Anderson v. State
309 Ga. 618
Ga.2020Background
- Victim Charlotta “Nook” Lockhart and appellant Dexter Anderson had a history of jealousy, threats, and prior incidents of physical intimidation. Witnesses described Anderson threatening to kill Lockhart and acting possessively.
- On March 16, 2013, after an argument at a family party in which Anderson was seen "playing" with a handgun, Lockhart was later found shot in the back/left side of her head; medical examiner ruled the manner homicide and opined the shot was fired from a distance (not a contact suicide).
- Police found a Bersa .40-caliber handgun on Anderson’s kitchen counter; family members identified it as the gun Anderson had been handling earlier. Anderson was upset at the scene and made statements to relatives (including telling them he killed her and also that she shot herself).
- Anderson was indicted on malice murder, felony murder (predicate: aggravated assault), possession of a firearm during the commission of a felony, and obstruction (nolle prossed). After a 2017 trial the jury convicted him of felony murder and firearm possession, acquitted on malice murder. Sentence: life + 5 years consecutive for firearm possession.
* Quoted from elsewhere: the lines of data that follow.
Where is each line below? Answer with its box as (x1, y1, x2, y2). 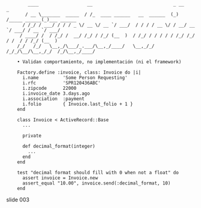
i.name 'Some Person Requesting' (22, 75, 128, 81)
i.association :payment (22, 96, 85, 102)
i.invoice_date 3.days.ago (22, 90, 90, 96)
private (22, 133, 42, 139)
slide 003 (6, 196, 30, 203)
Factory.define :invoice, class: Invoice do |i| (17, 69, 141, 75)
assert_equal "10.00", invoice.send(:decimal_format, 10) (22, 180, 171, 186)
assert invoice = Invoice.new (22, 175, 98, 181)
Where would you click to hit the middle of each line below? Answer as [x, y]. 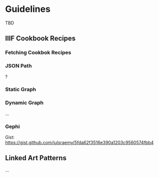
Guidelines [28, 9]
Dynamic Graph [24, 103]
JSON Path [19, 66]
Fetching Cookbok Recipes [38, 53]
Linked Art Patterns [36, 158]
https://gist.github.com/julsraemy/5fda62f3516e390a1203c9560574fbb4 [79, 143]
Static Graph [21, 89]
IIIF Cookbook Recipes [40, 38]
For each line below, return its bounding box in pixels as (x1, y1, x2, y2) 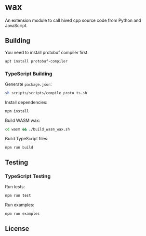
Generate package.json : (5, 81, 52, 87)
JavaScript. (5, 22, 28, 28)
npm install (5, 108, 29, 114)
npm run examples (5, 211, 40, 216)
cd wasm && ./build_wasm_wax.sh (5, 127, 70, 132)
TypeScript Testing (5, 173, 51, 179)
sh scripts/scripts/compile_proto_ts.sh (5, 90, 88, 95)
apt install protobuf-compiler (5, 59, 68, 64)
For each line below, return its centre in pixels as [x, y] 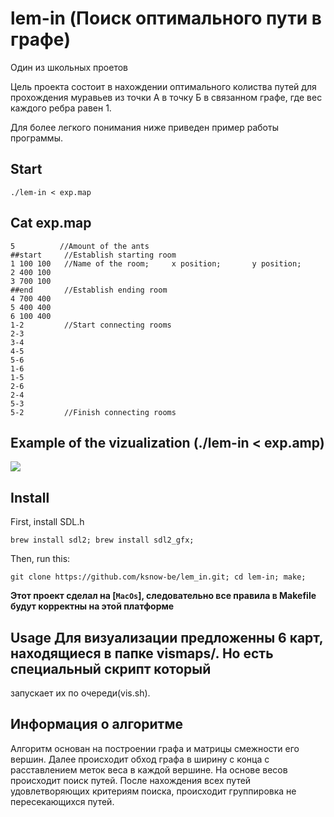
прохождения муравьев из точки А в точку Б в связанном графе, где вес [166, 97]
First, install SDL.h [47, 522]
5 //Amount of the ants [80, 246]
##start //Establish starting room [93, 255]
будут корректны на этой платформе [92, 606]
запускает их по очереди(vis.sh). [80, 693]
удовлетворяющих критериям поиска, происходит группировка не [153, 791]
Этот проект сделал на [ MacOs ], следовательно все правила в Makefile [163, 596]
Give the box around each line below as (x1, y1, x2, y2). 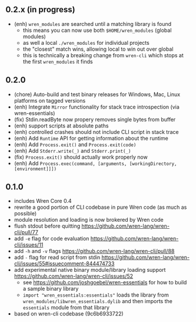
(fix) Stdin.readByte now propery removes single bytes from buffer (14, 116, 176, 123)
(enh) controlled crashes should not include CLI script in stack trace (14, 128, 179, 135)
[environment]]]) (14, 166, 57, 172)
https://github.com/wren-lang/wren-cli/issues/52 (14, 272, 134, 280)
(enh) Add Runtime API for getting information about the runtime (14, 134, 168, 142)
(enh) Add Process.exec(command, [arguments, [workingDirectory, (14, 159, 177, 167)
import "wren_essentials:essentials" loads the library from (22, 291, 169, 298)
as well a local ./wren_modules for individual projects (22, 39, 150, 46)
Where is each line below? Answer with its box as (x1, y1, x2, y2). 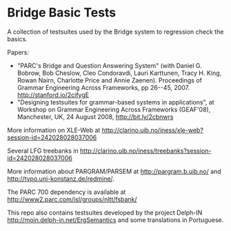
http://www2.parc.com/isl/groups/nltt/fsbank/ (7, 195, 137, 203)
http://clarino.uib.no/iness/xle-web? (101, 126, 203, 134)
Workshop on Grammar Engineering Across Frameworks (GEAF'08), (17, 105, 211, 113)
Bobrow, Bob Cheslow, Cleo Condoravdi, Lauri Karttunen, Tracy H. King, (17, 69, 222, 77)
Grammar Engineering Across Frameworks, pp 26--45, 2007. (17, 83, 190, 91)
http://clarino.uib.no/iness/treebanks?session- (80, 146, 212, 155)
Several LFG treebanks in (7, 146, 79, 155)
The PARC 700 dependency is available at (7, 188, 126, 196)
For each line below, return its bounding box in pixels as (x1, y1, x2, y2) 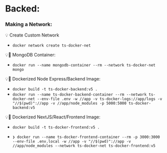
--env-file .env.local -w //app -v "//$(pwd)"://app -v (12, 139, 131, 144)
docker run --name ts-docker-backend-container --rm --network (12, 92, 147, 97)
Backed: (5, 3, 40, 14)
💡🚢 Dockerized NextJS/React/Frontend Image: (5, 114, 101, 120)
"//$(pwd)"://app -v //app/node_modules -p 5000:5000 (12, 101, 127, 106)
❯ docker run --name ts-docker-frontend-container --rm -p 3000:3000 (12, 134, 161, 140)
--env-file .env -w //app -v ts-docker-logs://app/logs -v (37, 96, 163, 101)
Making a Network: (5, 21, 52, 28)
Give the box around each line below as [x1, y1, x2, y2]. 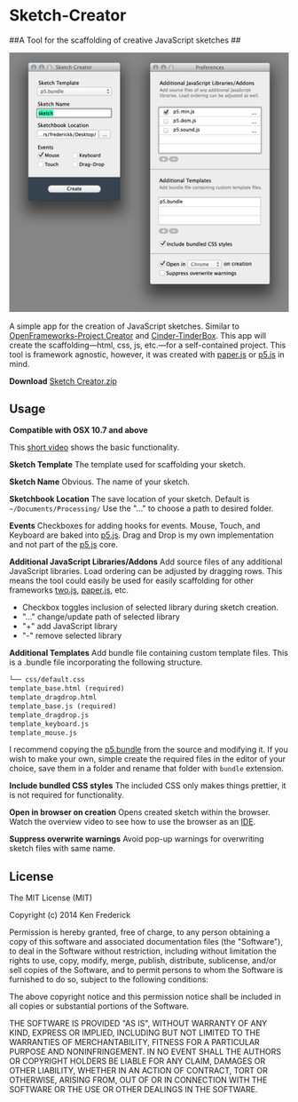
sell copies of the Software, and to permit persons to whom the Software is [9, 965, 284, 976]
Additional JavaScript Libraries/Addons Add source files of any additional [9, 556, 283, 567]
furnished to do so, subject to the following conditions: [9, 974, 208, 985]
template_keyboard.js [9, 720, 90, 729]
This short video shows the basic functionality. [9, 442, 180, 453]
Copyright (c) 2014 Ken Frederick [9, 910, 131, 921]
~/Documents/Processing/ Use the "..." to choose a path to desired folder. [9, 503, 274, 514]
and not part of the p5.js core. [9, 539, 118, 550]
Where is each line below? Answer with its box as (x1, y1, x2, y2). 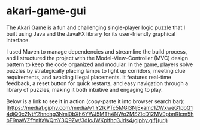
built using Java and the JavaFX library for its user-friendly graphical (6, 30, 176, 37)
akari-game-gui (6, 4, 86, 18)
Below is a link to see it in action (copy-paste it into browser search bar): (6, 97, 184, 105)
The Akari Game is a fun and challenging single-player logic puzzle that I (6, 24, 186, 31)
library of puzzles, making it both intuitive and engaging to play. (6, 86, 163, 93)
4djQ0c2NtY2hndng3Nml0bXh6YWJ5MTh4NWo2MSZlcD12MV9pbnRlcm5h (6, 110, 194, 117)
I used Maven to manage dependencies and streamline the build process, (6, 48, 187, 55)
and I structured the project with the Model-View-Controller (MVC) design (6, 54, 189, 61)
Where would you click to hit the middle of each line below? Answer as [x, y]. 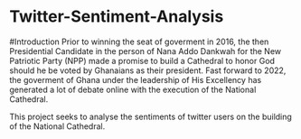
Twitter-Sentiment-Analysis [117, 17]
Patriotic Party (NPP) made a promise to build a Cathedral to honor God [142, 60]
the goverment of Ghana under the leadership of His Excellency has [136, 79]
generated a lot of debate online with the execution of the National [133, 89]
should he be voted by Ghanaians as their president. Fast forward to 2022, [148, 70]
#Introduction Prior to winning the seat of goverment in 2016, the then [139, 42]
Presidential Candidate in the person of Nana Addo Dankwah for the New [146, 51]
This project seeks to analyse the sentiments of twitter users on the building [150, 116]
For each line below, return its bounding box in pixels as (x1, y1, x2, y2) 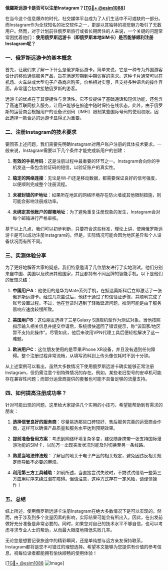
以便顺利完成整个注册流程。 (12, 181, 70, 187)
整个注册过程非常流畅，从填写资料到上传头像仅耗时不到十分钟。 (21, 352, 153, 358)
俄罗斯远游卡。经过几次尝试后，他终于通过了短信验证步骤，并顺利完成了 (12, 293, 161, 300)
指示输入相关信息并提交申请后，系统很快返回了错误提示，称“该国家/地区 (12, 323, 161, 329)
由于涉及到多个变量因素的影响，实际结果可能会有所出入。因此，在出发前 (13, 514, 163, 520)
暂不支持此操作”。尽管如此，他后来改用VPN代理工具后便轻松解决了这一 (12, 329, 160, 335)
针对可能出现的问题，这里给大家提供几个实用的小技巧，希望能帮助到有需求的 (5, 402, 163, 408)
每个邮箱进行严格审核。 (12, 215, 61, 221)
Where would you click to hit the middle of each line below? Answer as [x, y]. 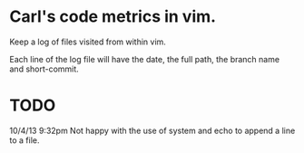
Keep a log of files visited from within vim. [88, 42]
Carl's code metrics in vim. [113, 17]
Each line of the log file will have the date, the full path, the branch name [144, 59]
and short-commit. [44, 69]
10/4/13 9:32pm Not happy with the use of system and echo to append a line [152, 130]
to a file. [25, 140]
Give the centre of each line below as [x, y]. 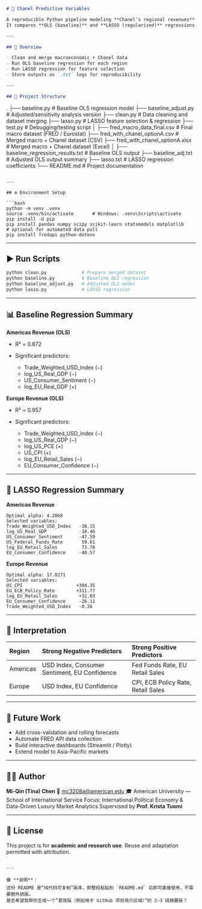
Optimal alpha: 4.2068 [35, 516]
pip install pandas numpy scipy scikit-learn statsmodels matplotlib [95, 224]
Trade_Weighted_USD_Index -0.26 [50, 606]
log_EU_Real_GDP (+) [50, 387]
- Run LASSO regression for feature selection [66, 69]
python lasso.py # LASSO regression [68, 290]
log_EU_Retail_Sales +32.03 [51, 596]
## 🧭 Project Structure [36, 97]
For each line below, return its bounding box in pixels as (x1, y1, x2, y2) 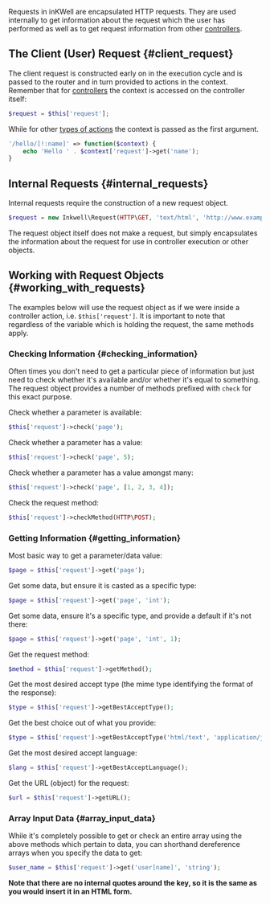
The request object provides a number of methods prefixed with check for (8, 383, 252, 393)
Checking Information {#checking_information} (8, 348, 198, 359)
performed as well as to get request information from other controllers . (8, 24, 243, 33)
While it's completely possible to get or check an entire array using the (8, 831, 243, 841)
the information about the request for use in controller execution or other (8, 237, 249, 246)
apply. (8, 328, 29, 337)
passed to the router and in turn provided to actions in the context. (8, 76, 228, 87)
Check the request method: (8, 497, 99, 507)
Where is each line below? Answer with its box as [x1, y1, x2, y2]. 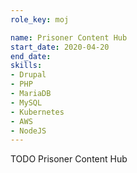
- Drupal [10, 70, 47, 80]
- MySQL [10, 97, 43, 108]
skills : [10, 61, 43, 71]
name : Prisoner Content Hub [10, 32, 128, 43]
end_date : [10, 51, 52, 61]
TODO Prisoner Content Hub [10, 153, 128, 165]
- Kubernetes [10, 107, 65, 117]
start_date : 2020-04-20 [10, 42, 110, 52]
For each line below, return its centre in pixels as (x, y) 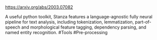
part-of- (143, 22)
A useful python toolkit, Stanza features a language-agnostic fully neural (79, 17)
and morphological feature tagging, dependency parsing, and (84, 27)
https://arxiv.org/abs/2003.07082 (39, 7)
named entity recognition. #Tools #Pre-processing (56, 32)
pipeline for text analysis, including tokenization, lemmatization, (70, 22)
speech (13, 27)
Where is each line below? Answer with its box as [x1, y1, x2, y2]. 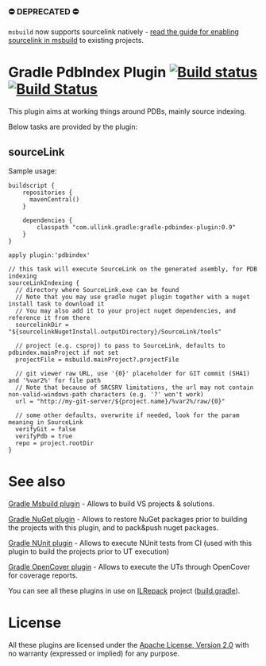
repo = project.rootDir [15, 439, 94, 447]
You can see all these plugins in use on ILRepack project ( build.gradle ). [8, 586, 241, 595]
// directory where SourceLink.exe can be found [15, 286, 179, 294]
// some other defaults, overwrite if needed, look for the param [15, 411, 240, 419]
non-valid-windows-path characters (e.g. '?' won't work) [8, 391, 204, 399]
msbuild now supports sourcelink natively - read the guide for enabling [8, 27, 240, 37]
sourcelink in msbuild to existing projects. [8, 36, 145, 45]
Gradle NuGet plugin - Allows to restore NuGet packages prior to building [8, 514, 248, 524]
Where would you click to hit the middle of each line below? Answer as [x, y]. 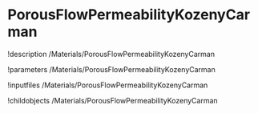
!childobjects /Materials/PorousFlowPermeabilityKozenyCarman [113, 100]
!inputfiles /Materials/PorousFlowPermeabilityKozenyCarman [108, 85]
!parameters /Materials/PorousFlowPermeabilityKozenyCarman [111, 69]
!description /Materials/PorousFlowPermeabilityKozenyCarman [111, 54]
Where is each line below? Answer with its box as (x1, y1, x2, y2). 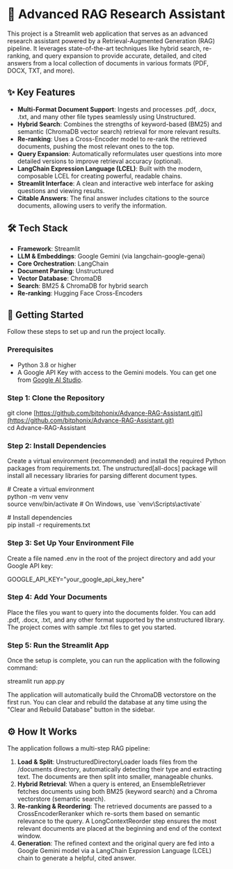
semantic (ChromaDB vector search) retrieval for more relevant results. (17, 127, 221, 135)
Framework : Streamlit (17, 244, 80, 253)
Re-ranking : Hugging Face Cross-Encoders (17, 289, 143, 297)
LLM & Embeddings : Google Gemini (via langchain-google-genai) (17, 252, 206, 260)
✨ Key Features (7, 86, 75, 98)
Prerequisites (7, 345, 54, 355)
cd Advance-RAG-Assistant (7, 423, 86, 431)
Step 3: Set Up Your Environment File (7, 538, 134, 548)
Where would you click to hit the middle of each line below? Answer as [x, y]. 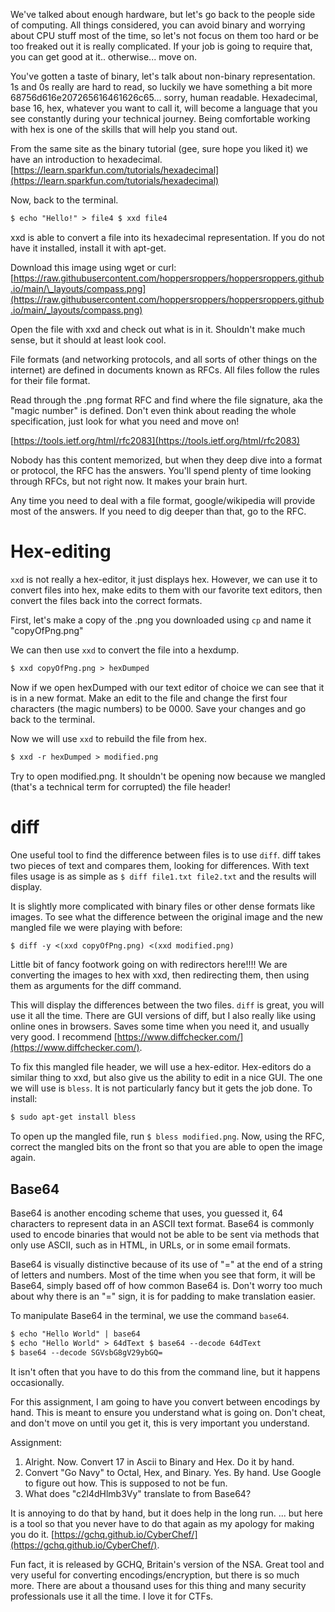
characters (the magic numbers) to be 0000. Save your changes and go [158, 708]
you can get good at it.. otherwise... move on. [103, 57]
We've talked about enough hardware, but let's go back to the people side [163, 14]
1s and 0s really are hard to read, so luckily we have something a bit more [161, 87]
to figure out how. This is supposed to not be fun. [126, 1483]
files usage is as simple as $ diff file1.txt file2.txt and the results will [163, 876]
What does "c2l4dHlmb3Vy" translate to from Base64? [138, 1493]
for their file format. [50, 380]
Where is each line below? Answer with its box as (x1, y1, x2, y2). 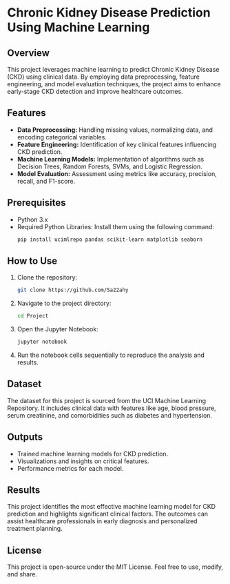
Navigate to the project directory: (17, 299, 112, 308)
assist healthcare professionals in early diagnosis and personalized (7, 517, 198, 525)
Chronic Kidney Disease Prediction (7, 5, 211, 21)
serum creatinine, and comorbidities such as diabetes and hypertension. (7, 411, 212, 419)
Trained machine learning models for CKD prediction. (17, 449, 169, 458)
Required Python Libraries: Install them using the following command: (17, 222, 215, 231)
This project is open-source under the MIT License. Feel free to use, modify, (7, 563, 224, 571)
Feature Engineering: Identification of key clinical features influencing (17, 140, 217, 148)
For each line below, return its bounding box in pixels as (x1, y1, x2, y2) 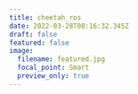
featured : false (9, 38, 69, 47)
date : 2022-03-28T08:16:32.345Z (9, 21, 129, 30)
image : (9, 47, 34, 56)
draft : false (9, 30, 58, 38)
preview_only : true (17, 72, 90, 81)
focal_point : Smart (17, 64, 90, 73)
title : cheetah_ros (9, 13, 82, 22)
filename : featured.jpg (17, 55, 105, 64)
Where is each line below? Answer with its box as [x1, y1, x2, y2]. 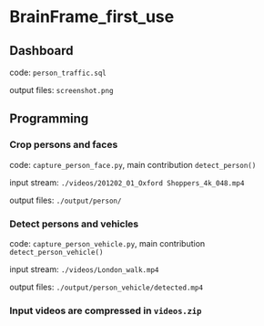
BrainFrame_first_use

- On appeal Anderson argued (inter alia) insufficient evidence for felony murder, an incomplete/missing transcript (recreated via hearing), trial-counsel ineffectiveness, failure to instruct jury on firearm-possession elements, and denial of a mistrial for an alleged missing coroner’s report. The Supreme Court of Georgia affirmed.
Issues
| Issue | Anderson's Argument | State's Argument | Held |
|---|---|---|---|
| Sufficiency of evidence for felony murder | Evidence insufficient to prove Anderson committed felony murder | Testimony, gun recovery, caller statements, and ME homicide opinion support conviction | Evidence sufficient; conviction upheld (Jackson standard) |
| Completeness of transcript / motion for new trial | Missing transcript portions (two witnesses) deprived him of a complete record; new trial warranted | Trial court properly reconstructed missing testimony under OCGA §5-6-41; reconstructed narrative was adequate | No new trial; reconstruction valid and sufficiently detailed (trial court’s recreation final under §5-6-41(g)) |
| Failure to charge elements of firearm-possession (jury instructions) | Trial court failed to give a separate elements charge for possession during commission of a felony; conviction must be reversed | Indictment (read to jury and sent to jury room) and jury verdict on felony murder made elements apparent; omission harmless | Plain-error review: omission was error but harmless; conviction stands |
| Denial of mistrial for alleged missing coroner’s report (discovery) | State relied on coroner’s report referenced in autopsy but failed to produce it; mistrial required | No tangible written coroner report was shown to exist; prosecutor had provided transport documents; any information could be explored on cross-exam | Denial of mistrial not an abuse of discretion; no discovery violation shown |
| Ineffective assistance of counsel (voir dire, Juror 13, hearsay) | Counsel failed to object to prejudgment voir dire, failed to probe a retired-officer juror for bias, and failed to object/obtain curative instruction for hearsay about relationship | Voir dire questions were permissible to expose prior knowledge; no evidence Juror 13 was biased; alleged hearsay was cumulative and trial counsel’s performance caused no prejudice | Strickland test not met; counsel not ineffective |
Key Cases Cited
- Jackson v. Virginia, 443 U.S. 307 (standard for sufficiency review)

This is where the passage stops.